Thus, the aim of this systematic review and meta-analysis was to synthesize the evidence from clinical trials and to estimate the effect of VD administration on fatigue in people with MS.

2. Methods

The Cochrane Collaboration Handbook [28] and the Preferred Reporting Items for Systematic Reviews and Meta-Analyses (Table S1) [29] guided the present study. The protocol was registered in the PROSPERO database (CRD42023400524).

2.1. Data Sources and Searches

Two reviewers (R.F.-R. and SR-G) independently searched the MEDLINE (via PubMed), Cochrane Library, Embase (via Scopus), and Web of Science (WoS) databases from inception to May 2023. The databases were reviewed to identify randomized controlled trials (RCTs) aimed at determining the effectiveness of VD supplementation on fatigue in people with MS. No language restrictions were applied. Moreover, the reference list of the selected studies and the list of references of other systematic reviews and meta-analyses were reviewed for additional relevant studies. The Mendeley desktop find and merge duplicates tool was employed to search for duplicates, and a third reviewer peer-reviewed the search process (M.J.G.-P.). Further details of the search strategy used for each database are available in Table S2.

2.2. Study Selection

The search criteria according to the PICOS strategy were as follows: (i) Participants: people with MS; (ii) Intervention: VD supplementation; (iii) Comparison: no intervention, participants treated with a placebo, or with another intervention that also received an intervention group; (iv) Outcome: fatigue; and (v) Study design: RCTs.
The exclusion criteria were as follows: (1) studies where VD intervention could not be isolated, and (2) studies not reporting enough data to calculate effect size.

2.3. Data Extraction

Two authors (P.L.-M. and A.T.-C.) independently extracted the following information from each included study: (1) first author name and publication year; (2) country; (3) sample characteristics: sample size (female), mean for age, body mass index (BMI), disease severity, type of MS and disease duration, and baseline level of VD; (4) intervention characteristics: duration, frequency and dose of the intervention, adherence, and side effects; and (5) outcomes: fatigue scale. The authors attempted to contact corresponding authors to request information on missing data from the studies and, when this was not possible, the study was excluded. Disagreements in data extraction were resolved by consensus.
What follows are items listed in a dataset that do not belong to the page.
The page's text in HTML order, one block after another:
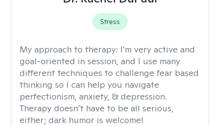
Stress
My approach to therapy: I’m very active and
goal-oriented in session, and I use many
different techniques to challenge fear based
thinking so I can help you navigate
perfectionism, anxiety, & depression.
Therapy doesn’t have to be all serious,
either; dark humor is welcome!
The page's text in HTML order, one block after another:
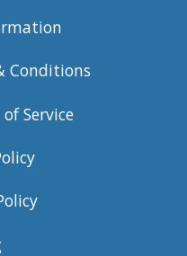
Conditions
Service
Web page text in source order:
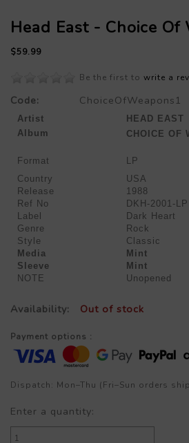
Head East - Choice Of
$59.99
Be the first to write a
Code: ChoiceOfWeapons1
Artist
HEAD EAST
Album
CHOICE OF
Format
LP
Country
USA
Release
1988
Ref No
DKH-2001-LP
Label
Dark Heart
Genre
Rock
Style
Classic
Media
Mint
Sleeve
Mint
NOTE
Unopened
Availability: Out of stock
Payment options :
Dispatch: Mon–Thu (Fri–Sun orders
Enter a quantity:
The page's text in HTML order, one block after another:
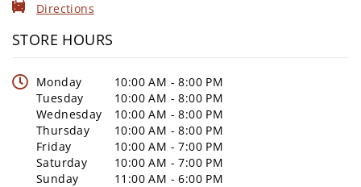
Directions
STORE HOURS
Monday
10:00 AM - 8:00 PM
Tuesday
10:00 AM - 8:00 PM
Wednesday
10:00 AM - 8:00 PM
Thursday
10:00 AM - 8:00 PM
Friday
10:00 AM - 7:00 PM
Saturday
10:00 AM - 7:00 PM
Sunday
11:00 AM - 6:00 PM
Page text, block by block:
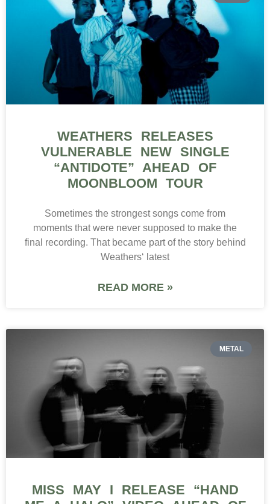
WEATHERS RELEASES
VULNERABLE NEW SINGLE
“ANTIDOTE” AHEAD OF
MOONBLOOM TOUR
Sometimes the strongest songs come from
moments that were never supposed to make the
final recording. That became part of the story behind
Weathers‘ latest
READ MORE »
METAL
MISS MAY I RELEASE “HAND
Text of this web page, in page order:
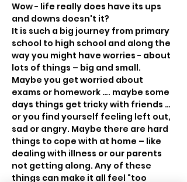
Wow - life really does have its ups
It is such a big journey from primary
school to high school and along the
way you might have worries - about
Maybe you get worried about
exams or homework …. maybe some
days things get tricky with friends …
or you find yourself feeling left out,
sad or angry. Maybe there are hard
things to cope with at home – like
dealing with illness or our parents
not getting along. Any of these
things can make it all feel “too
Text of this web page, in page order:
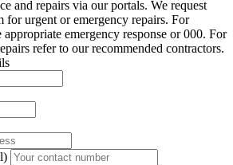
and repairs via our portals. We request
for urgent or emergency repairs. For
appropriate emergency response or 000. For
refer to our recommended contractors.
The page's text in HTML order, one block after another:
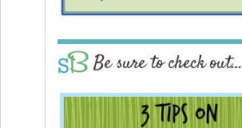
Be sure to check out…
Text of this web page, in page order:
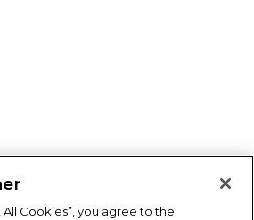
Cookies”, you agree to the
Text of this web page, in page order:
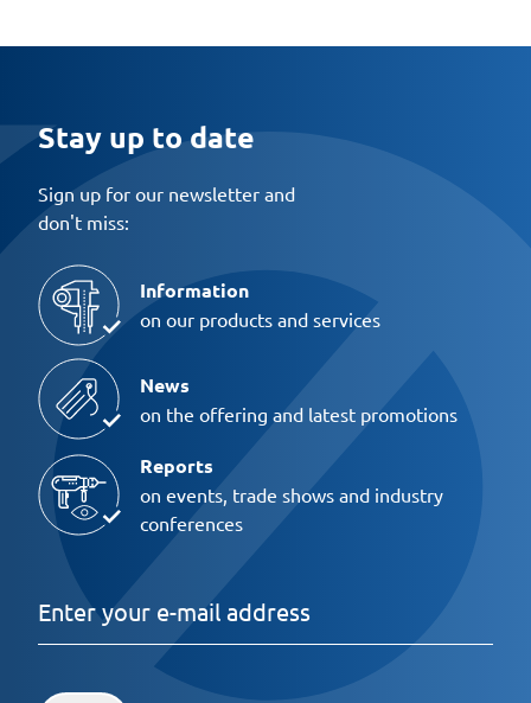
Stay up to date
Sign up for our newsletter and
don't miss:
Information
on our products and services
News
on the offering and latest promotions
Reports
on events, trade shows and industry
conferences
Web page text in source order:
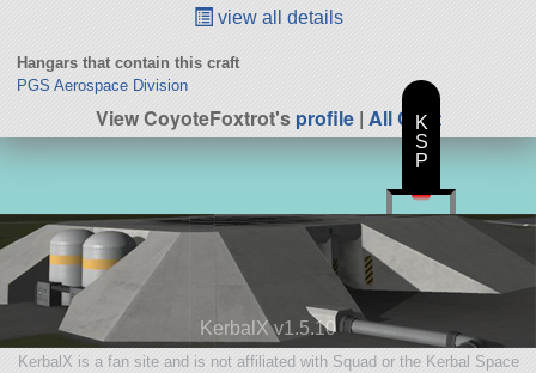
view all details
Hangars that contain this craft
PGS Aerospace Division
View CoyoteFoxtrot'sprofile| All Craft
KerbalX v1.5.10
KerbalX is a fan site and is not affiliated with Squad or the Kerbal Space
K
S
P
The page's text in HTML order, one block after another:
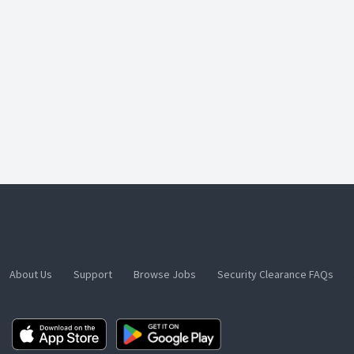
About Us Support Browse Jobs Security Clearance FAQs
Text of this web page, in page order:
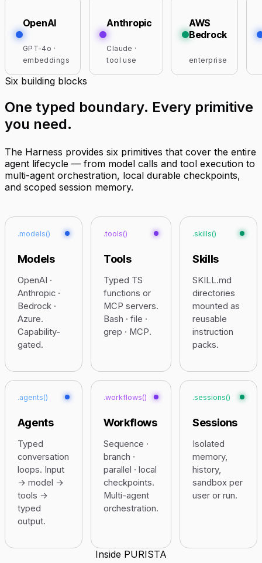
OpenAI
GPT-4o ·
embeddings
Anthropic
Claude ·
tool use
AWS
Bedrock
enterprise
Six building blocks
One typed boundary. Every primitive
you need.
The Harness provides six primitives that cover the entire
agent lifecycle — from model calls and tool execution to
multi-agent orchestration, local durable checkpoints,
and scoped session memory.
.models()
Models
OpenAI ·
Anthropic ·
Bedrock ·
Azure.
Capability-
gated.
.tools()
Tools
Typed TS
functions or
MCP servers.
Bash · file ·
grep · MCP.
.skills()
Skills
SKILL.md
directories
mounted as
reusable
instruction
packs.
.agents()
Agents
Typed
conversation
loops. Input
→ model →
tools →
typed
output.
.workflows()
Workflows
Sequence ·
branch ·
parallel · local
checkpoints.
Multi-agent
orchestration.
.sessions()
Sessions
Isolated
memory,
history,
sandbox per
user or run.
Inside PURISTA
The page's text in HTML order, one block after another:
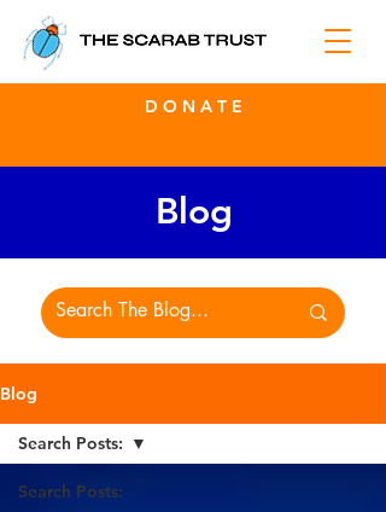
D O N A T E
Blog
Blog
Search Posts:
Search Posts:
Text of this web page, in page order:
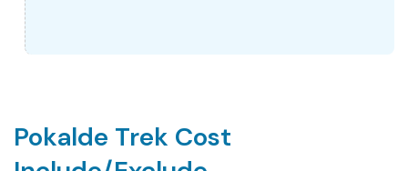
Pokalde Trek Cost
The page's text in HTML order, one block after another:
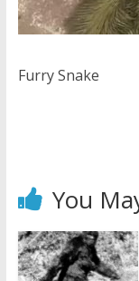
Furry Snake
You
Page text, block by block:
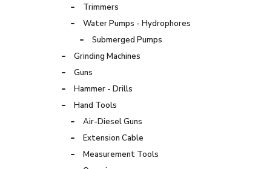
Trimmers
Water Pumps - Hydrophores
Submerged Pumps
Grinding Machines
Guns
Hammer - Drills
Hand Tools
Air-Diesel Guns
Extension Cable
Measurement Tools
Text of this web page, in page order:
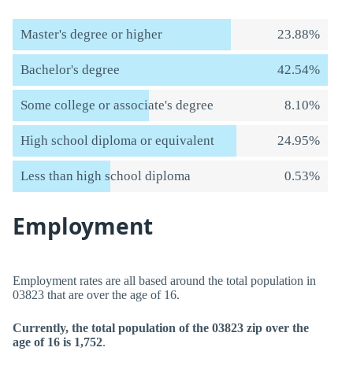
Master's degree or higher 23.88%
Bachelor's degree 42.54%
Some college or associate's degree 8.10%
High school diploma or equivalent 24.95%
Less than high school diploma 0.53%
Employment
Employment rates are all based around the total population in
03823 that are over the age of 16.
Currently, the total population of the 03823 zip over the
age of 16 is 1,752.
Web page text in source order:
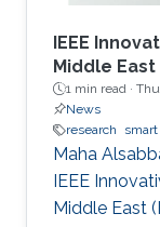
IEEE
Middle East
1 min read ·
News
research
Maha
IEEE
Middle East
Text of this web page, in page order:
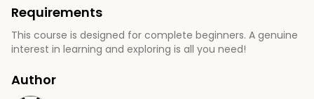
Requirements
This course is designed for complete beginners. A genuine
interest in learning and exploring is all you need!
Author
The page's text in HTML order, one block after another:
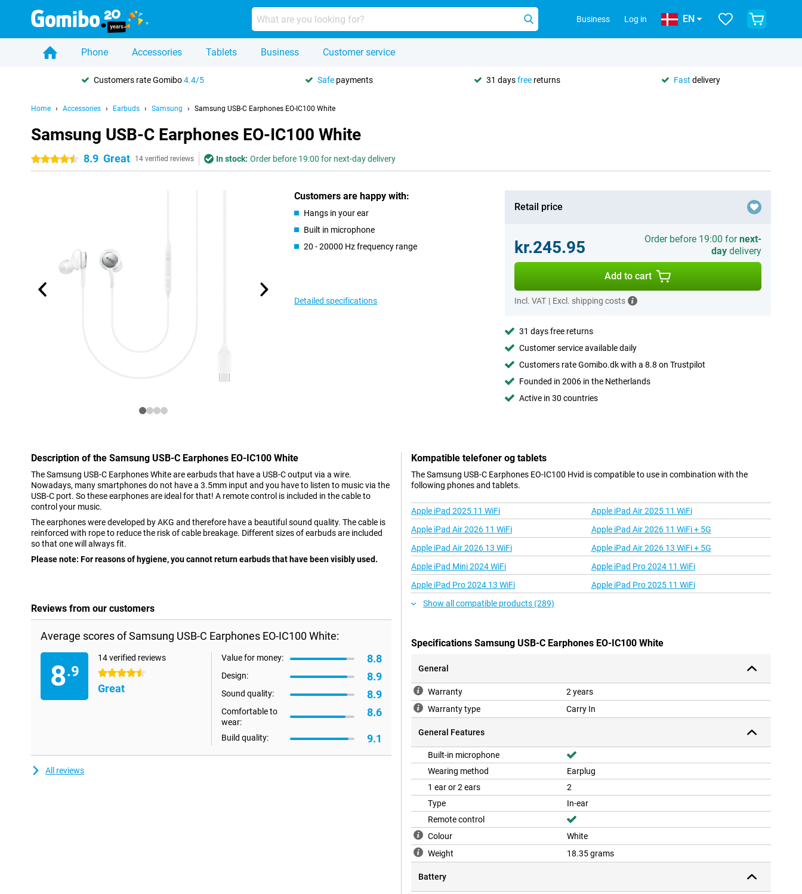
Business Log in EN
Phone Accessories Tablets Business Customer service
Customers rate Gomibo4.4/5 Safe payments 31 daysfree returns Fast delivery
Home Accessories Earbuds Samsung Samsung USB-C Earphones EO-IC100 White
Samsung USB-C Earphones EO-IC100 White
4.5 stars8.9 Great 14 verified reviews In stock: Order before 19:00 for next-day delivery
Customers are happy with:
Hangs in your ear
Built in microphone
20 - 20000 Hz frequency range
Detailed specifications
Retail price
kr.245.95 Order before 19:00 fornext-
daydelivery
Add to cart
Incl. VAT | Excl. shipping costs
31 days free returns
Customer service available daily
Customers rate Gomibo.dk with a 8.8 on Trustpilot
Founded in 2006 in the Netherlands
Active in 30 countries
Description of the Samsung USB-C Earphones EO-IC100 White
The Samsung USB-C Earphones White are earbuds that have a USB-C output via a wire.
Nowadays, many smartphones do not have a 3.5mm input and you have to listen to music via the
USB-C port. So these earphones are ideal for that! A remote control is included in the cable to
control your music.
The earphones were developed by AKG and therefore have a beautiful sound quality. The cable is
reinforced with rope to reduce the risk of cable breakage. Different sizes of earbuds are included
so that one will always fit.
Please note: For reasons of hygiene, you cannot return earbuds that have been visibly used.
Reviews from our customers
Average scores of Samsung USB-C Earphones EO-IC100 White:
8.9
14 verified reviews
4.5 stars
Great
Value for money: 8.8
Design: 8.9
Sound quality: 8.9
Comfortable to
wear:
8.6
Build quality: 9.1
All reviews
Kompatible telefoner og tablets
The Samsung USB-C Earphones EO-IC100 Hvid is compatible to use in combination with the
following phones and tablets.
Apple iPad 2025 11 WiFi
Apple iPad Air 2025 11 WiFi
Apple iPad Air 2026 11 WiFi
Apple iPad Air 2026 11 WiFi + 5G
Apple iPad Air 2026 13 WiFi
Apple iPad Air 2026 13 WiFi + 5G
Apple iPad Mini 2024 WiFi
Apple iPad Pro 2024 11 WiFi
Apple iPad Pro 2024 13 WiFi
Apple iPad Pro 2025 11 WiFi
Show all compatible products (289)
Specifications Samsung USB-C Earphones EO-IC100 White
General
Warranty
2 years
Warranty type
Carry In
General Features
Built-in microphone
Wearing method
Earplug
1 ear or 2 ears
2
Type
In-ear
Remote control
Colour
White
Weight
18.35 grams
Battery
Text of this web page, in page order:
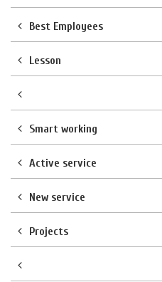
Best Employees
Lesson
Smart working
Active service
New service
Projects
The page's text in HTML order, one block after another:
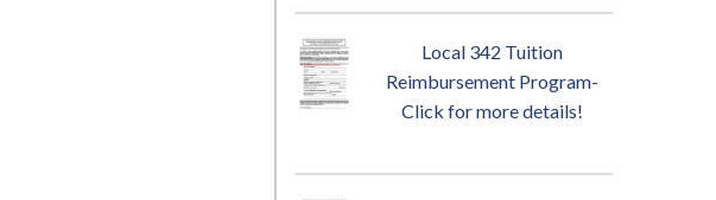
Local 342 Tuition
Reimbursement Program-
Click for more details!
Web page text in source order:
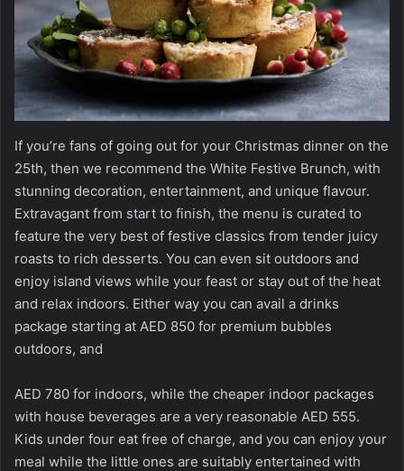
If you’re fans of going out for your Christmas dinner on the
25th, then we recommend the White Festive Brunch, with
stunning decoration, entertainment, and unique flavour.
Extravagant from start to finish, the menu is curated to
feature the very best of festive classics from tender juicy
roasts to rich desserts. You can even sit outdoors and
enjoy island views while your feast or stay out of the heat
and relax indoors. Either way you can avail a drinks
package starting at AED 850 for premium bubbles
outdoors, and
AED 780 for indoors, while the cheaper indoor packages
with house beverages are a very reasonable AED 555.
Kids under four eat free of charge, and you can enjoy your
meal while the little ones are suitably entertained with
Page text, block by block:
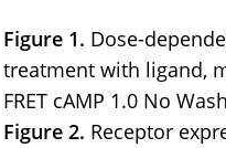
Figure 1. Dose-
treatment with ligand,
FRET cAMP 1.0 No
Figure 2. Receptor
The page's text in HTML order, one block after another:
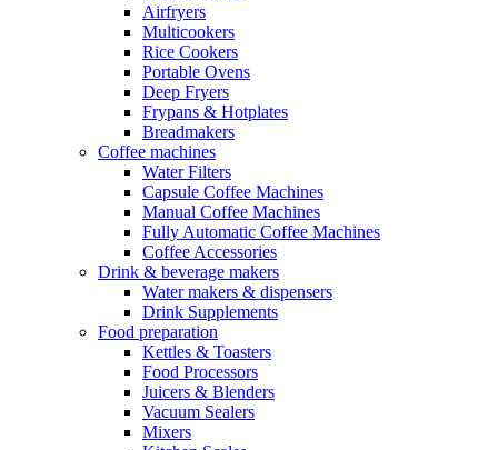
Airfryers
Multicookers
Rice Cookers
Portable Ovens
Deep Fryers
Frypans & Hotplates
Breadmakers
Coffee machines
Water Filters
Capsule Coffee Machines
Manual Coffee Machines
Fully Automatic Coffee Machines
Coffee Accessories
Drink & beverage makers
Water makers & dispensers
Drink Supplements
Food preparation
Kettles & Toasters
Food Processors
Juicers & Blenders
Vacuum Sealers
Mixers
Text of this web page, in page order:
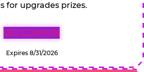
for upgrades prizes.
GET COUPON
Expires 8/31/2026
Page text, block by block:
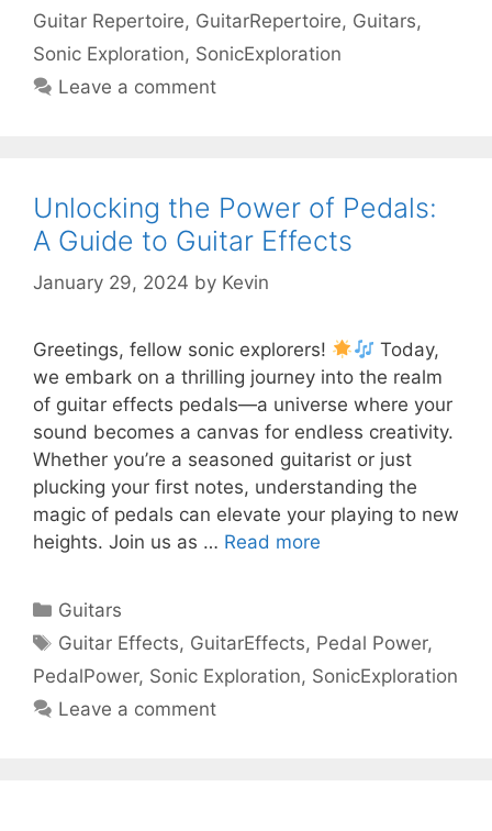
Guitar Repertoire, GuitarRepertoire, Guitars,
Sonic Exploration, SonicExploration
Leave a comment
Unlocking the Power of Pedals:
A Guide to Guitar Effects
January 29, 2024 by Kevin
Greetings, fellow sonic explorers!
Today,
we embark on a thrilling journey into the realm
of guitar effects pedals—a universe where your
sound becomes a canvas for endless creativity.
Whether you’re a seasoned guitarist or just
plucking your first notes, understanding the
magic of pedals can elevate your playing to new
heights. Join us as … Read more
Categories
Guitars
Tags
Guitar Effects, GuitarEffects, Pedal Power,
PedalPower, Sonic Exploration, SonicExploration
Leave a comment
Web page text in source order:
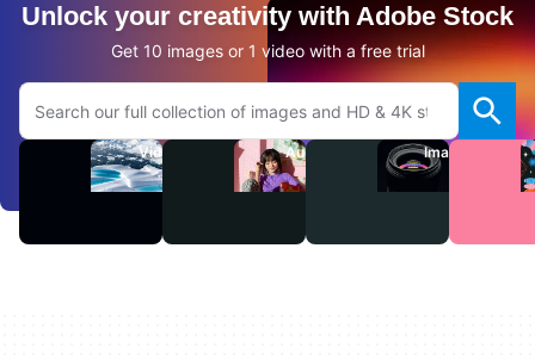
Unlock your creativity with Adobe Stock
Get 10 images or 1 video with a free trial
Search Adobe.com website
Videos Audio Images
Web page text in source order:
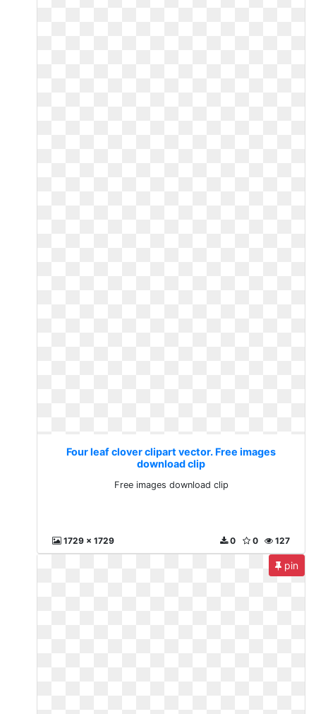
Four leaf clover clipart vector. Free images
download clip
Free images download clip
1729 x 1729 127
0
0
pin
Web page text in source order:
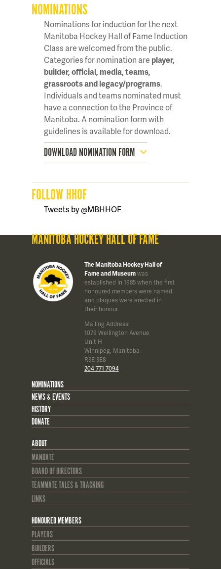
NOMINATIONS
Nominations for induction for the next
Manitoba Hockey Hall of Fame Induction
Class are welcomed from the public.
Categories for nomination are player,
builder, official, media, teams,
grassroots and legacy/programs.
Individuals and teams nominated must
have a connection to the Province of
Manitoba. A nomination form with
guidelines is available for download.
DOWNLOAD NOMINATION FORM
FOLLOW HHOF
Tweets by @MBHHOF
MANITOBA HOCKEY HALL OF FAME
The Manitoba Hockey Hall of
Fame and Museumwas
established in 1985 when the first
honoured members were named
and plaques were erected in
their honour.
Mailing Address:
1079 Wellington Avenue
Unit H
Winnipeg, Manitoba
R3E 3E8
204 771 7094
NOMINATIONS
NEWS & EVENTS
HISTORY
DONATE
ABOUT
MANDATE
BOARD OF DIRECTORS
TEAMMATE TALES & TRACKING
LINKS
HONOURED MEMBERS
PLAYERS
BUILDERS
OFFICIALS

2.4. Classification of the Disease, Baseline Level of 25(OH) D, and Outcome

For the characteristics of the disease, we extracted the severity and duration of MS. The disease severity was reported through the Expanded Disability Status Scale (EDSS), considering score between 0 and 5 as mild EDSS and a score ≥ 5 as severe EDSS [30,31], and the total baseline value of the scale was reported. For the duration of the disease, the time since diagnosis was selected because it was the most common in the included articles.
Studies reported the 25(OH)D baseline level in ng/mL or nmol/L, and for analyses, the nmol/L unit was converted to ng/mL.
Fatigue was measured through one or more self-report questionnaires. When the fatigue scale was subdivided by domains, we used the total score for the analyses. When studies applied more than one test for reporting an outcome, a combined estimate was calculated. Moreover, when studies were inversely scaled (i.e., lower values indicating worse outcomes), the mean in each group was multiplied by −1.

2.5. Risk of Bias Assessment

Two researchers (S.R.-G. and M.J.G.-P.) independently assessed the risk of bias of the included studies using the Cochrane Collaboration’s tool for assessing risk of bias (RoB2) of RCTs [32]. Any disagreements were resolved by consensus or by discussion with a third reviewer (A.T.-C.). The RoB2 tool assesses risk of bias according to five domains: (i) randomization process, (ii) deviations from intended interventions, (iii) missing outcome data, (iv) measurement of the outcome, and (v) selection of the reported result. Overall bias was rated as (i) “low risk of bias” if the study was classified as “low risk” in all domains, (ii) “some concerns” if at least one domain was scored as “some concerns”, and (iii) “high risk” if there was at least one domain rated as “high risk” or several domains as “some concerns” that could affect the validity of the results.

2.6. Data Synthesis

Random effect models were used to estimate the pooled standardized mean differences (SMDs) and their 95% confidence intervals (95% CIs) of the effectiveness of VD supplementation on fatigue in people with MS.
According to the Cochrane Handbook recommendations, we extracted the pre–post mean, standard deviation (SD), and sample size of each arm of the trials. For those studies that did not report these data, we collected the mean difference and standard error (SE) or SD of the change. In addition, when data were given as % relative change, this was applied to baseline measurements, and the effect size was calculated considering similar SD.
Statistical heterogeneity between studies was examined using the I2 statistic. I2 values of 0–40% were assumed to indicate “not important” heterogeneity, 30% to 60% represented “moderate” heterogeneity, 50% to 90% represented “substantial” heterogeneity, and 75% to 100% represented “considerable” heterogeneity. We accordingly considered their corresponding p-values and 95% CIs [33]. To assess the robustness of summary estimates and to detect whether any individual study accounted for a large proportion of the heterogeneity, sensitivity analyses were performed, and influence graphs were generated by removing the included studies one by one from the analyses. Likewise, meta-regression models—considering age, % of females, BMI, baseline EDSS, % of people with relapsing-remitting type, and baseline VD level—were conducted to determine their influence on the estimated effect. Finally, publication bias was assessed via the visual inspection of funnel plots and Egger’s regression asymmetry test to assess the effects of small studies [34]. All statistical analyses were performed using StataSE v. 15 (StataCorp, College Station, TX, USA).

3. Results

3.1. Literature Search

A total of 1256 studies were identified through the systematic searches, of which 481 duplicated records were removed (Figure 1). Finally, after a full-text review of the nine studies assessed for eligibility, five studies were included in the systematic review, and five provided data for the meta-analysis [35,36,37,38,39].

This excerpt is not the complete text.